In Australia, TV personality Charlotte Dawson, 47, was found dead at her Wooloomooloo home in Sydney today. Police said there was nothing suspicious in the death and the BBC report was replete with references to Dawson's "history of depression."
I had never heard of this person before, never seen her in action, and so was left with an impression that began and ended with her pretty/handsome/beautiful picture. A looker.
If looks assured a peaceful life, Charlotte Dawson would have had the world by the tail. What would anyone so comely have to worry about?
Or, further out from the Charlotte Dawson bomb zone, what would others who are so powerful or athletic or rich or accomplished have to worry about? If I were that beautiful or powerful or athletic or rich or accomplished, I'd be in a patch of clover I can only dream of.
Two thoughts come to mind:
1. How hard anyone can work to confect a glowing persona to present to the rest of the world -- something that will assure stature and admiration and worth-while-ness or a picture of got-it-all-together-ness.
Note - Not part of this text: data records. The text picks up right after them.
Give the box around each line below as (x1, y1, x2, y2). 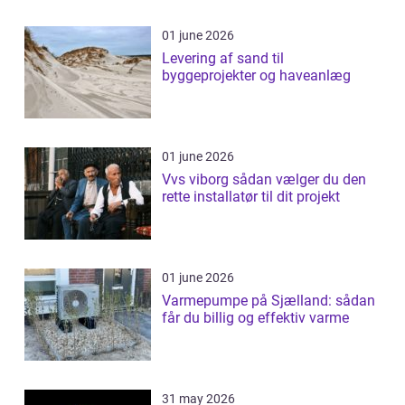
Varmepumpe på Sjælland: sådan (162, 292, 375, 310)
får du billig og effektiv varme (162, 309, 349, 327)
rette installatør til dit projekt (162, 188, 340, 206)
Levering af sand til (162, 50, 284, 68)
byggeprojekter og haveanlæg (162, 67, 351, 85)
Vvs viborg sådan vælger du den (162, 171, 232, 189)

Not only is this portrait for the benefit of others ... it also can seep and creep until I may believe it myself ... yeah, things are kool!
2. That all the time and effort put into painting this picture (which may be quite accurate in a one sense) also has a certain panicked quality about it: I may allege that I am standing on firm ground, but then the moments rise up when I know I am dancing on Jell-O. And when such moments arise, there is a mad scramble to reassert firm ground -- another car, another partner, another pair of shoes, another job, a bigger house, another academic degree, another prescription, another ... whatever it is that will maintain whatever it is I am trying to maintain.
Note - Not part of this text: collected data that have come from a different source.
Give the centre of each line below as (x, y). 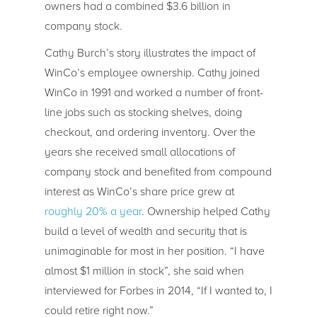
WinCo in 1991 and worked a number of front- (154, 92)
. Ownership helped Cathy (206, 211)
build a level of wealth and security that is (145, 231)
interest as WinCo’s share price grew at (139, 191)
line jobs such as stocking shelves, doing (143, 112)
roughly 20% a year (93, 211)
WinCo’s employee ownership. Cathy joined (152, 73)
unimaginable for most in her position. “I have (154, 251)
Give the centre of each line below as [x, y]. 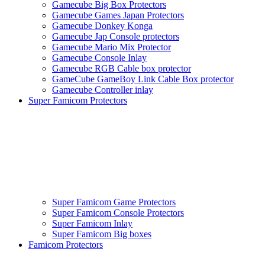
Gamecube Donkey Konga [102, 26]
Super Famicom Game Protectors [114, 202]
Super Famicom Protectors [78, 101]
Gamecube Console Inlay [99, 58]
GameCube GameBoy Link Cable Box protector [143, 79]
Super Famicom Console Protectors [118, 213]
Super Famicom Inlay [92, 224]
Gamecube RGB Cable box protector [122, 69]

And it strikes me as sad that the seemingly built-in mechanism that allows for the creation of persona is not matched by an equally accomplished capacity to cope with the sense of dancing on Jell-O. But there is no such readily-available mechanism for the sense of imbalance, uncertainty, falling, loneliness ... dancing on Jell-O. Sometimes pretending will work, and sometimes, a la Charlotte Dawson, perhaps, the Jell-O claims the scene.
Creating a passable persona ... dancing on Jell-O: I guess everyone has to figure this out in quiet and sometimes frightful times. I have a hunch that these two are not two at all, but rather, like a loving couple, so nearly and dearly intertwined that separating them is an intellectual folly. Like Louis XIV, each arrives at a settlement that sounds very much like, "l'état, c'est moi:" Dancing on Jell-O is a passable persona -- one that has the advantage of being true ... and not so extraordinary or dreary after all.
Which doesn't mean it's always easy.